We propose a new dataset and a novel approach to learn hand-object interaction priors for hand and articulated object poses estimation. We first collect a dataset using visual teleoperation, where the human operator can directly play within a physical simulator to manipulate the articulated objects. We record the data and obtain the free and accurate annotations on object poses and contact information from the simulator. Our system only requires an iPhone to record human hand motion, which can be easily scaled up and largely lower the costs on data and annotation collection. With this data, we learn 3D interaction priors including a discriminator (in a GAN) capturing the distribution of how object parts are arranged, and a diffusion model which generates the contact regions on an articulated objects, guiding the hand pose estimation. Such structural and contact priors can easily transfer to the real-world data with barely any domain gap. By using our data and learned priors, our method significantly improves the performance on joint hand and articulated object poses estimation over existing state-of-the-arts.

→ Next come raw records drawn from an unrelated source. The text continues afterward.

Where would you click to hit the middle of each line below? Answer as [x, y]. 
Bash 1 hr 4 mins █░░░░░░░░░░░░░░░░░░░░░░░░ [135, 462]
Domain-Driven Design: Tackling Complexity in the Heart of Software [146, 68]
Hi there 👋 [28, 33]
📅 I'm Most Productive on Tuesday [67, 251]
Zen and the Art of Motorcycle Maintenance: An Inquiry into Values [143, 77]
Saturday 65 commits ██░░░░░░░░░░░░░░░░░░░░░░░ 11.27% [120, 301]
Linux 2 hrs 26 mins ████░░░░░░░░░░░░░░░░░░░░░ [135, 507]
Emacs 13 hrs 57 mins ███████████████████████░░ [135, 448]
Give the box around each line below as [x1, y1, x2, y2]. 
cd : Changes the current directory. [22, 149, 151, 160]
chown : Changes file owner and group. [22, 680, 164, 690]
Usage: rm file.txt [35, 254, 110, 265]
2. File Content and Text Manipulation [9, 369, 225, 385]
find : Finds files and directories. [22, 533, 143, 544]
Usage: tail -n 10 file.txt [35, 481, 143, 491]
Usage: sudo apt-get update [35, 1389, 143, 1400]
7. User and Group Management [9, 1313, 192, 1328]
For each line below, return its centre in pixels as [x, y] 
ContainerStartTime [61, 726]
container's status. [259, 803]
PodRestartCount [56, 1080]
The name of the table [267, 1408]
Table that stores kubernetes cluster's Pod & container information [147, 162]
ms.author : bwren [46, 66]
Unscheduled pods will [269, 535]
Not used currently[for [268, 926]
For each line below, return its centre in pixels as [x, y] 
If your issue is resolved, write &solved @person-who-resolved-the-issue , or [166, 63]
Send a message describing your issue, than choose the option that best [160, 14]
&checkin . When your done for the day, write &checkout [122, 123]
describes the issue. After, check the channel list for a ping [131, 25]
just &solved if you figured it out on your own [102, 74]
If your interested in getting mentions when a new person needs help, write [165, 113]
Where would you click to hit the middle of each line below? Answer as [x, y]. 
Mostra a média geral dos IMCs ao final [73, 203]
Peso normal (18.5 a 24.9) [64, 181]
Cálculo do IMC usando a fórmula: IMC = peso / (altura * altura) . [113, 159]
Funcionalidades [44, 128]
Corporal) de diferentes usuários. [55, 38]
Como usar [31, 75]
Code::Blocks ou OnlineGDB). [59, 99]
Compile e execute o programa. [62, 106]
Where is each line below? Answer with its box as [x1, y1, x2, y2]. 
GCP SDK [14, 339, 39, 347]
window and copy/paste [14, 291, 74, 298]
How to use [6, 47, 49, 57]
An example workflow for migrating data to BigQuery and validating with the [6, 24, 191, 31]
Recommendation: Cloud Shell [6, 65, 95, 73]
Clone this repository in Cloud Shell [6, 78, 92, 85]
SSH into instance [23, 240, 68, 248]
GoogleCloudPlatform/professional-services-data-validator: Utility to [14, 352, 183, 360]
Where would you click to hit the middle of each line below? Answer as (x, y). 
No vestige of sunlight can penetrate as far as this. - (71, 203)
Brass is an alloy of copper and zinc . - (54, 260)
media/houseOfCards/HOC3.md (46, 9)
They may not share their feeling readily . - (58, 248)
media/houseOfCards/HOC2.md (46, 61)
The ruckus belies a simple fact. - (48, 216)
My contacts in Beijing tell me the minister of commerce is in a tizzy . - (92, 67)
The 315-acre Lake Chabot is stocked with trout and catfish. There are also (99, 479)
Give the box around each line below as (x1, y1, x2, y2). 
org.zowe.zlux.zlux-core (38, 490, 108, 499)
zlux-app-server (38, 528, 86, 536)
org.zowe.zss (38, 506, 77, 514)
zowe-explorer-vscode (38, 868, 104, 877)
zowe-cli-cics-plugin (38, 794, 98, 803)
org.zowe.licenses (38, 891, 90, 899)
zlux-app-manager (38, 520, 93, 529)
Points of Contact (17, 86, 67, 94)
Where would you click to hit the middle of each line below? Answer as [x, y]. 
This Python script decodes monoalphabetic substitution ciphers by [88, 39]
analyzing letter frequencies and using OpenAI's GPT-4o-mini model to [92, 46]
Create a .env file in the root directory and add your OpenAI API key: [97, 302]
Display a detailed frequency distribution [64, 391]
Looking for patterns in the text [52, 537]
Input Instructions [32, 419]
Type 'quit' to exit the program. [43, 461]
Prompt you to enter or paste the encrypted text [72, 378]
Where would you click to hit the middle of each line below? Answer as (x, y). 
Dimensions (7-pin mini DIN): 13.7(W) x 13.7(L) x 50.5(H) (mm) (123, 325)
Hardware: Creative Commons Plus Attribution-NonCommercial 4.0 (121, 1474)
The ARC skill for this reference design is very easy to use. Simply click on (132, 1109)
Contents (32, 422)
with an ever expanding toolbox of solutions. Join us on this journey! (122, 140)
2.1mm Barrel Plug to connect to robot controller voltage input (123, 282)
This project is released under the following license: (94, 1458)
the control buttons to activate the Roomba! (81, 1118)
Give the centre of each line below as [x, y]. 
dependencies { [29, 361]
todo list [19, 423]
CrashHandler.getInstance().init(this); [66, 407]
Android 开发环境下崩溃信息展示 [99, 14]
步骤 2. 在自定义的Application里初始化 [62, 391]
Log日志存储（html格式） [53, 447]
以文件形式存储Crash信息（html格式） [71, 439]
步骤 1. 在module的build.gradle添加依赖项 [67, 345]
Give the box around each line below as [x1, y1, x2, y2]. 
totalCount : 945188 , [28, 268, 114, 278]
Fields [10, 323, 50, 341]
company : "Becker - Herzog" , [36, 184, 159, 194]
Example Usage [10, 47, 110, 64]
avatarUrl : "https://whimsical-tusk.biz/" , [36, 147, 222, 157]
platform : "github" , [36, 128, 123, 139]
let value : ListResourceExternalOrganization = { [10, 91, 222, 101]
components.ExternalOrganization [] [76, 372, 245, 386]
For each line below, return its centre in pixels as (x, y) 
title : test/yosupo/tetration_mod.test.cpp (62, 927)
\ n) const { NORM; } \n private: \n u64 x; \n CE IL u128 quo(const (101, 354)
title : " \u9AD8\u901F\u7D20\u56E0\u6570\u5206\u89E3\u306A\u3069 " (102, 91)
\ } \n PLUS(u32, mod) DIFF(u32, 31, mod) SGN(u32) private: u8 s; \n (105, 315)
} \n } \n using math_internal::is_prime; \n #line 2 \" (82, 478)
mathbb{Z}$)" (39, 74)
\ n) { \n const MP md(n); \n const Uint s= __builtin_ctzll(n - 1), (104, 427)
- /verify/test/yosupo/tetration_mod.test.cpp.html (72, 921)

We present a new hand object interaction dataset named ContactArt and learning pipeline for hand and articulated object poses estimation. We train our method on the proposed ContactArt dataset and test our method on real-world HOI4D dataset. Our method learns the 3D interaction priors from large-scale dataset. The priors can easily transfer to the real and generalize to novel objects.
Our method can also estimate accurate object pose on other real-world datasets, such as RBO and BMVC dataset. Some examples are shown below.
Our method learns the articulation prior with a discriminator during training. At test time, we feed predicted articulation structures to the discriminator with fixed paramaters. The we calculate the adversarial loss and back-propagate the gradients to update the estimator. We iterate this process to improve the estimator and can predict better articulated object pose.
Our method learns the contact prior with a contact diffusion model. At test time, we utilize the contact diffusion model to predict the contact regions at objects. Then we optimize hand pose by minimizing the distance between hand vertices and the contact points at the predicted contact regions. In this way, we can achieve better performance on hand pose estimation.